Obligatory tautological disclaimer: A movie is a movie, and a book is a book. Not only can you not always judge a book by its cover, but you often can’t judge a movie by its book. If we could, we’d all know that a potboiler by Mario Puzo called The Godfather couldn’t become one of cinema’s all-time classics, and that the subtle genius of John Irving would of course make for great film adaptations.
Nevertheless, a certain familiarity with source material can at least give you a head start on what to expect. Here’s a look at four Sundance 2013 titles through the lens of the writing that inspired them.
1. C.O.G., from the short story by David Sedaris
Category: U. S. Dramatic Competition
Book Grade: B+.
Reason for Adaptation Optimism: A short story always offers the prospect of less major surgery required to make it fit into the time constraints of a feature film.
Reason for Adaptation Concern: Sedaris’ authorial voice is such a crucial part of the story’s appeal that it’s hard to imagine how it’s going to work without massive amounts of voice-over narration, which often amounts to slow narrative death.
The Movie Pitch: “On the Road meets The Breakfast Club.”
2. Austenland, from the novel by Shannon Hale
Category: U. S. Dramatic Competition
Book Overview: Jane—a young woman with a checkered romantic history and an obsession with Jane Austen—gets a gift from a wealthy relative: a vacation to an English resort where guests become characters in their very own Regency-era romance. Local author Hale’s terrific premise is bogged down in a bit of over-narration of the protagonist’s various anxieties, but the basic structure is solid enough that it works (and works perhaps even better in the sequel, Midnight in Austenland).
Book Grade: B.
Reason for Adaptation Optimism: Hale worked on the adaptation with director Jerusha Hess (partner of Napoleon Dynamite’s Jared Hess); a terrific cast including Keri Russell, Jennifer Coolidge and Bret McKenzie.

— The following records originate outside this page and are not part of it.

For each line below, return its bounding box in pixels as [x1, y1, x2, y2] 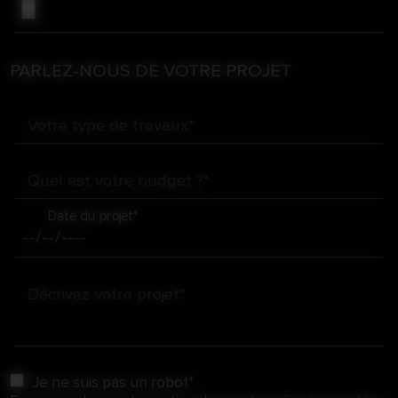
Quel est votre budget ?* [28, 171, 211, 192]
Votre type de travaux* [28, 115, 195, 137]
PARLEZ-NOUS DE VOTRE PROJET [10, 60, 292, 83]
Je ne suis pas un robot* [32, 372, 195, 392]
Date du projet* [48, 208, 139, 226]
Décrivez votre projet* [28, 283, 187, 305]
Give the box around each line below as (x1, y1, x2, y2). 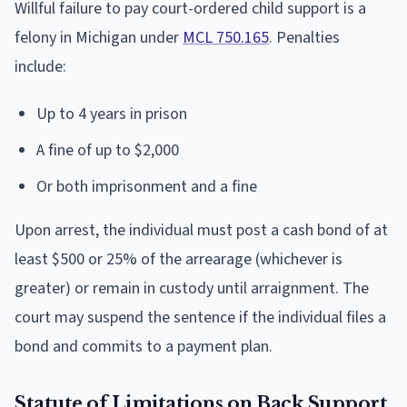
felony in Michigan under (15, 25, 183, 49)
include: (15, 55, 66, 78)
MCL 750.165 (183, 25, 269, 49)
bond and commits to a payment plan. (15, 334, 273, 358)
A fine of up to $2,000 (36, 138, 179, 162)
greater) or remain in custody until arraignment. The (15, 276, 369, 300)
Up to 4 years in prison (36, 102, 187, 125)
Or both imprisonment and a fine (36, 174, 257, 198)
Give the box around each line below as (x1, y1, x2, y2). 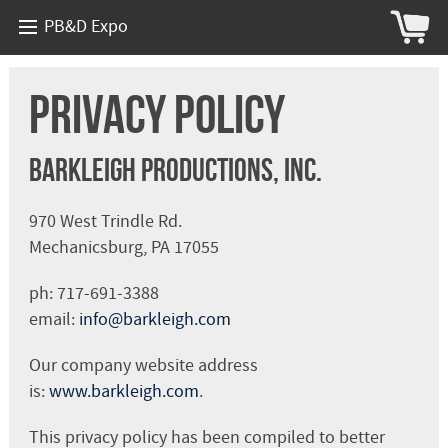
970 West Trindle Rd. (28, 209, 182, 233)
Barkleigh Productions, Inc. (28, 151, 322, 187)
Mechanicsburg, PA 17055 (28, 235, 219, 259)
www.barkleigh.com (48, 379, 199, 403)
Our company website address (28, 353, 258, 377)
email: (28, 307, 79, 331)
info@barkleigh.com (78, 307, 231, 331)
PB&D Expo (44, 15, 128, 38)
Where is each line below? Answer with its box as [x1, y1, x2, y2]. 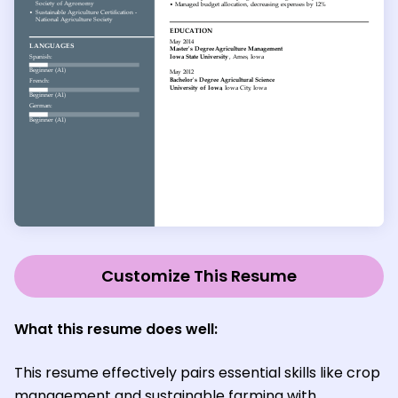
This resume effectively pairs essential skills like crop [14, 362, 380, 383]
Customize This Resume [101, 264, 297, 287]
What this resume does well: [14, 318, 218, 339]
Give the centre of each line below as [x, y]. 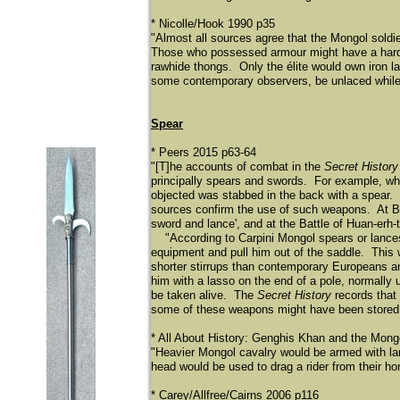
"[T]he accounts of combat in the [237, 167]
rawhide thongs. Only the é [222, 67]
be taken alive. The [204, 295]
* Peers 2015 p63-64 [204, 152]
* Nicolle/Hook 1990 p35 [213, 24]
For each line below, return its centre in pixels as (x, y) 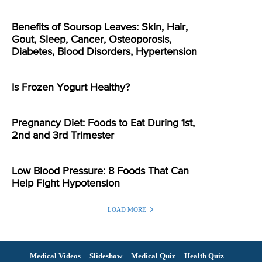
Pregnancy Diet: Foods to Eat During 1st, (103, 123)
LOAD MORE (127, 209)
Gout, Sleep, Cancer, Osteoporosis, (92, 39)
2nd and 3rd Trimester (63, 135)
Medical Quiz (153, 256)
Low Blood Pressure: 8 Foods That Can (100, 171)
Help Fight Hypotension (66, 183)
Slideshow (106, 256)
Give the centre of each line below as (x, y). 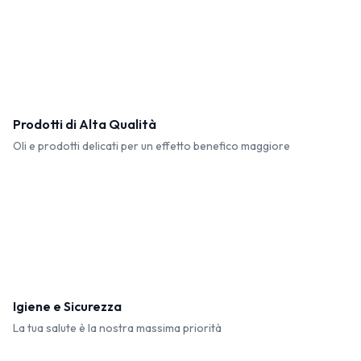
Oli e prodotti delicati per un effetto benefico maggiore (151, 146)
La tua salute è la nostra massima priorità (117, 328)
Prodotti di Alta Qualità (85, 124)
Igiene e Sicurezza (67, 306)
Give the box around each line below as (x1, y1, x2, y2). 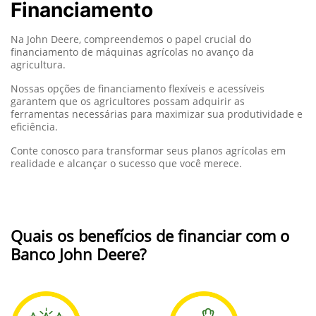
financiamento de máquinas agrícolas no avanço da (11, 44, 254, 59)
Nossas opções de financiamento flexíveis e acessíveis (11, 81, 265, 95)
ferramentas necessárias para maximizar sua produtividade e (11, 107, 303, 121)
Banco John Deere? (11, 243, 146, 265)
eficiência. (11, 119, 58, 133)
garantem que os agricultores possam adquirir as (11, 94, 245, 108)
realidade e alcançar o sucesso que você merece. (11, 156, 242, 170)
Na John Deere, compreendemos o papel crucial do (11, 32, 251, 46)
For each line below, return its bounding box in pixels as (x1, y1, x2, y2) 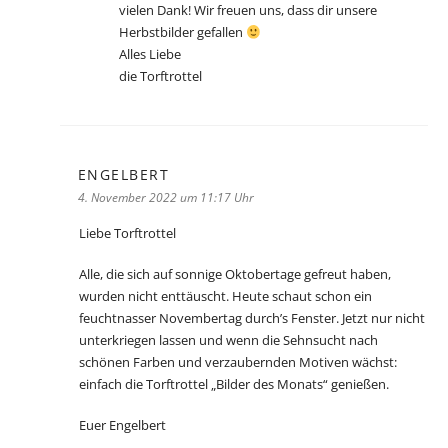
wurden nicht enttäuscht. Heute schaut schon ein (79, 287, 372, 306)
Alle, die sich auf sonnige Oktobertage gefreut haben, (79, 265, 391, 284)
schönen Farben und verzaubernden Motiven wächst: (79, 353, 397, 372)
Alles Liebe (119, 45, 181, 64)
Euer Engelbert (79, 415, 166, 434)
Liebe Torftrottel (79, 224, 176, 243)
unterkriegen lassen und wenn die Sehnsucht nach (79, 331, 378, 350)
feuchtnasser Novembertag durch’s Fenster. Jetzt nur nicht (79, 309, 425, 328)
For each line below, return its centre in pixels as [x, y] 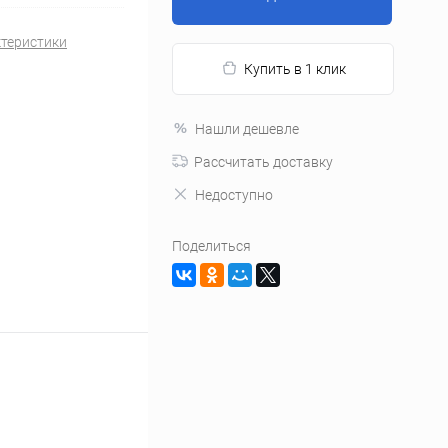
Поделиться [211, 246]
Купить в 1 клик [294, 69]
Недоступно [234, 195]
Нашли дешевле [247, 129]
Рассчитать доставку [263, 162]
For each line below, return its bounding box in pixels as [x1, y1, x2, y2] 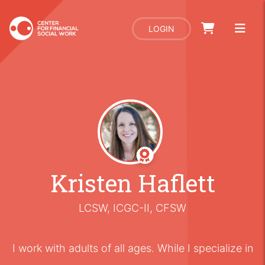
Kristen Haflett [50, 167, 215, 199]
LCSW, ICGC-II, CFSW [79, 202, 186, 214]
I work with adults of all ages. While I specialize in [12, 242, 253, 254]
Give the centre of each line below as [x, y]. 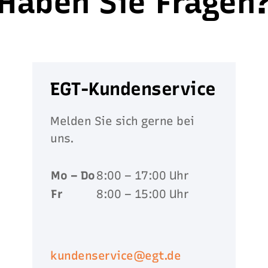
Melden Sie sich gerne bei [122, 121]
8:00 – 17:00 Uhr [143, 175]
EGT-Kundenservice [133, 89]
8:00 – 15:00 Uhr [143, 194]
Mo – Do [73, 175]
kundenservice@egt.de [116, 255]
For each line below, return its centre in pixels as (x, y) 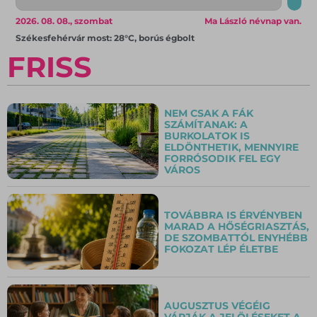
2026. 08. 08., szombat (64, 21)
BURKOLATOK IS (207, 136)
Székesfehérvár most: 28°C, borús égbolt (105, 38)
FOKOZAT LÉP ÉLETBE (221, 249)
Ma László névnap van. (253, 21)
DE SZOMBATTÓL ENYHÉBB (236, 237)
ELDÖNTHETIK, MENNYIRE (231, 147)
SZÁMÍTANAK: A (206, 124)

Reason for Adaptation Concern: Will the stylized Hess sensibility intrude on the need to find the humanity behind Jane’s insecurities?
The Movie Pitch: “Westworld meets Pride & Prejudice.”

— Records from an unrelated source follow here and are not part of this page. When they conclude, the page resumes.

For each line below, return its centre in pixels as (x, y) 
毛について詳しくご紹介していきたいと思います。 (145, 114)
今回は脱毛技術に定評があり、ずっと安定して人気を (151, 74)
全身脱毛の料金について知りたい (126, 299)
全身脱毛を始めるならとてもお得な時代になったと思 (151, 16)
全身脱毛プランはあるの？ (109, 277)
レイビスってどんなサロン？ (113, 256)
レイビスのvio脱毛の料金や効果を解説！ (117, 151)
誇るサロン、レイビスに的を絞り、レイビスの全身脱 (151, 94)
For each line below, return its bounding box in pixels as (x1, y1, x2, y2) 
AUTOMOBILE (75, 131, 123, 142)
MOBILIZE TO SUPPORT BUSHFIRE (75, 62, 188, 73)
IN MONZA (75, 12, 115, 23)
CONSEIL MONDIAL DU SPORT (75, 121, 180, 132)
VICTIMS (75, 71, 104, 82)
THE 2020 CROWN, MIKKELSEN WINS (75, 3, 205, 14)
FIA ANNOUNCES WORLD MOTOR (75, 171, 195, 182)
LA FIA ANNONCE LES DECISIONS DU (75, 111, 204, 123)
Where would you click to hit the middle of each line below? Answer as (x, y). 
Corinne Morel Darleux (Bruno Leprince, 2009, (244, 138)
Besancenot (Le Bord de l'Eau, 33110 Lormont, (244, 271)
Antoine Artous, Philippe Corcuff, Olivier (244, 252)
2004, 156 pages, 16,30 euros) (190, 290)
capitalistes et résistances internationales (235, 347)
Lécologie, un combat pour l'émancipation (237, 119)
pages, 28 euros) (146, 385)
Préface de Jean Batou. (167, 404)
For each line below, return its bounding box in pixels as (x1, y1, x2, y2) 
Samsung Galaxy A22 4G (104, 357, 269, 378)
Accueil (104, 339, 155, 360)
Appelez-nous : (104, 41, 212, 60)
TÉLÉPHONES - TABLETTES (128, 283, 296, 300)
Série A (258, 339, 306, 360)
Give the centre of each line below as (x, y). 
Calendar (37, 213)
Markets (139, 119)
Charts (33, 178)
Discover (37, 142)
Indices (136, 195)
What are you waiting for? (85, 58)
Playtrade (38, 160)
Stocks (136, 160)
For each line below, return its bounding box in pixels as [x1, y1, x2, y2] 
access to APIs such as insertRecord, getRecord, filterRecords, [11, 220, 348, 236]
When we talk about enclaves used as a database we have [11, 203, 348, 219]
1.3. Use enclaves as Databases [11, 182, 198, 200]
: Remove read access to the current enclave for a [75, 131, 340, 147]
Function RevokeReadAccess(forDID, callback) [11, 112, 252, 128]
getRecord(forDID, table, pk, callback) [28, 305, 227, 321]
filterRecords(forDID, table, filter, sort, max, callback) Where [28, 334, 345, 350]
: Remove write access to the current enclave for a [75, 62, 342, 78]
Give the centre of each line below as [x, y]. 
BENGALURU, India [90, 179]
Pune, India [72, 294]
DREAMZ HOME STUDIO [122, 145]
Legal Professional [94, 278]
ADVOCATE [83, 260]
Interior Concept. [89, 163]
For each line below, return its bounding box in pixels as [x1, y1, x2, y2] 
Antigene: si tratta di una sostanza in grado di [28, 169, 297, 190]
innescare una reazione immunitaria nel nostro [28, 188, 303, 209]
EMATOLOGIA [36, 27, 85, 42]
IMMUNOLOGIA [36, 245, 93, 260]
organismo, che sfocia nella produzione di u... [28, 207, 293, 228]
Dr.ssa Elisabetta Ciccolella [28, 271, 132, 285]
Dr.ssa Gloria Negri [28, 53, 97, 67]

3. The Spectacular Now, from the novel by Tim Tharp
Category: U. S. Dramatic Competition
Book Overview: High school senior Sutter Keely, a devil-may-care functioning alcoholic, turns his well-intentioned sights on a nerdy, introverted classmate, thinking his attentions could draw her out of her shell. Tharp creates a wonderfully unique protagonist whose first-person narration provides a fascinating (and darkly funny) glimpse inside the head of blissfully rationalized self-destruction.
Book Grade: A-.
Reason for Adaptation Optimism: James Ponsoldt directed a terrific lead performance of an alcoholic protagonist in 2012’s Sundance drama Smashed.
Reason for Adaptation Concern: Hard to envision a film version being brave enough to stick with Tharp’s fairly dark conclusion.
The Movie Pitch: “Ferris Bueller’s Day Off meets The Lost Weekend.”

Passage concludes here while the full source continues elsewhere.